╭─ Records supplied
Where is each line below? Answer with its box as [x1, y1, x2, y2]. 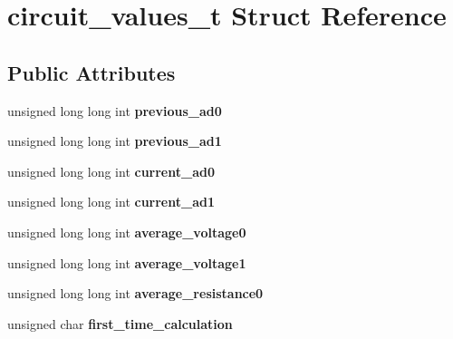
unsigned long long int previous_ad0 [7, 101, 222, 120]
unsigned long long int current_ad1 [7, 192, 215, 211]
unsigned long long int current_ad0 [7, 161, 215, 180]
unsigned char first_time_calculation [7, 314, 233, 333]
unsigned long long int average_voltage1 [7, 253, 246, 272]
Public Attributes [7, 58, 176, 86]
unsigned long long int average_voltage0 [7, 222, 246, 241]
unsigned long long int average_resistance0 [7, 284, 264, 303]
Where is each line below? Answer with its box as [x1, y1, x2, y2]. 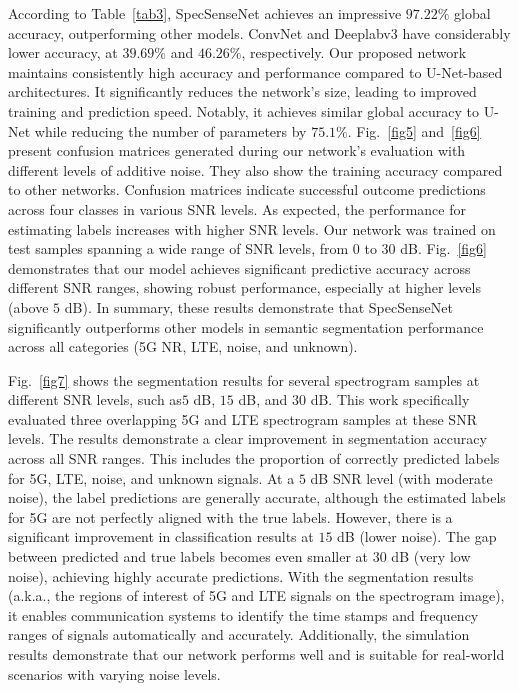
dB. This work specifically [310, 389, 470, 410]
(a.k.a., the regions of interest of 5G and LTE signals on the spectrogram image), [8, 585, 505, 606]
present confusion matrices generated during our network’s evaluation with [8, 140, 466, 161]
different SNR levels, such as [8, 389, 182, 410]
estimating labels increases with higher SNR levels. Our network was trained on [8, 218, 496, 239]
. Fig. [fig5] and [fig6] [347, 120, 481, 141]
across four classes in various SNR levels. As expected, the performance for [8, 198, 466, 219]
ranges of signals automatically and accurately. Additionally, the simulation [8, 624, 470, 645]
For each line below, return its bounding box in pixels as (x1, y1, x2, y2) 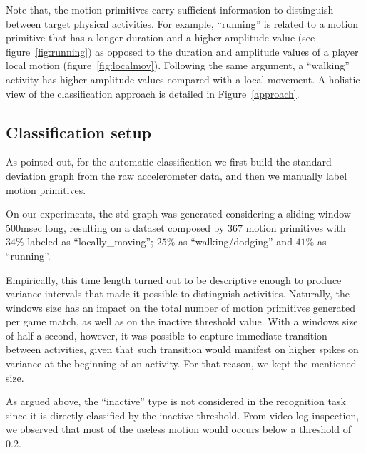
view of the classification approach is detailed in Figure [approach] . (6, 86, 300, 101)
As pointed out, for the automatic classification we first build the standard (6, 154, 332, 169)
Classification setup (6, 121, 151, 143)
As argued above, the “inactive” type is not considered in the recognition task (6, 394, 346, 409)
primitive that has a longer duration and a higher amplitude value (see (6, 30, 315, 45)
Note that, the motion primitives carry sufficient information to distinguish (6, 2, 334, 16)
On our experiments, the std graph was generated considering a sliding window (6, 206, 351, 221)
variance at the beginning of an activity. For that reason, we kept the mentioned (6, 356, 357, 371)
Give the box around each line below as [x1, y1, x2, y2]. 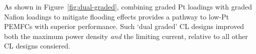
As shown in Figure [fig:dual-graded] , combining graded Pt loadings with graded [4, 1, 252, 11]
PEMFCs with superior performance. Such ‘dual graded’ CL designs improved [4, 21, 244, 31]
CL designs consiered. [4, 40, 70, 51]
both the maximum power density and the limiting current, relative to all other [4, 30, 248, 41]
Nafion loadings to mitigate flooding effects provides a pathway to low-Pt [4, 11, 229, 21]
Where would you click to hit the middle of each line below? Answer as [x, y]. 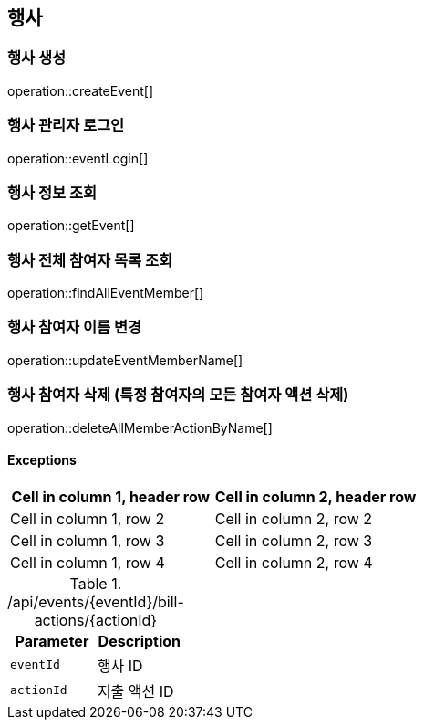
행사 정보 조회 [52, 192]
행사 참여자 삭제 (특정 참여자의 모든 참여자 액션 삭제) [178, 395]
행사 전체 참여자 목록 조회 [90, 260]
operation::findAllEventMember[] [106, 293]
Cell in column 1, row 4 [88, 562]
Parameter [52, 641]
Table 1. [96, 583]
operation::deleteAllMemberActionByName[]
╰─
- **Required action**:
Using the entries above, transcribe every line from the line containing "unsigned long long int average_resistance0" through the line containing "For each line". Do not copy pictures.

- **Solution**:
unsigned long long int average_resistance0 [7, 284, 264, 303]
Where is each line below? Answer with its box as [x1, y1, x2, y2]. 
dB. This work specifically [310, 389, 470, 410]
(a.k.a., the regions of interest of 5G and LTE signals on the spectrogram image), [8, 585, 505, 606]
present confusion matrices generated during our network’s evaluation with [8, 140, 466, 161]
different SNR levels, such as [8, 389, 182, 410]
estimating labels increases with higher SNR levels. Our network was trained on [8, 218, 496, 239]
. Fig. [fig5] and [fig6] [347, 120, 481, 141]
across four classes in various SNR levels. As expected, the performance for [8, 198, 466, 219]
ranges of signals automatically and accurately. Additionally, the simulation [8, 624, 470, 645]
For each line below, return its bounding box in pixels as (x1, y1, x2, y2) 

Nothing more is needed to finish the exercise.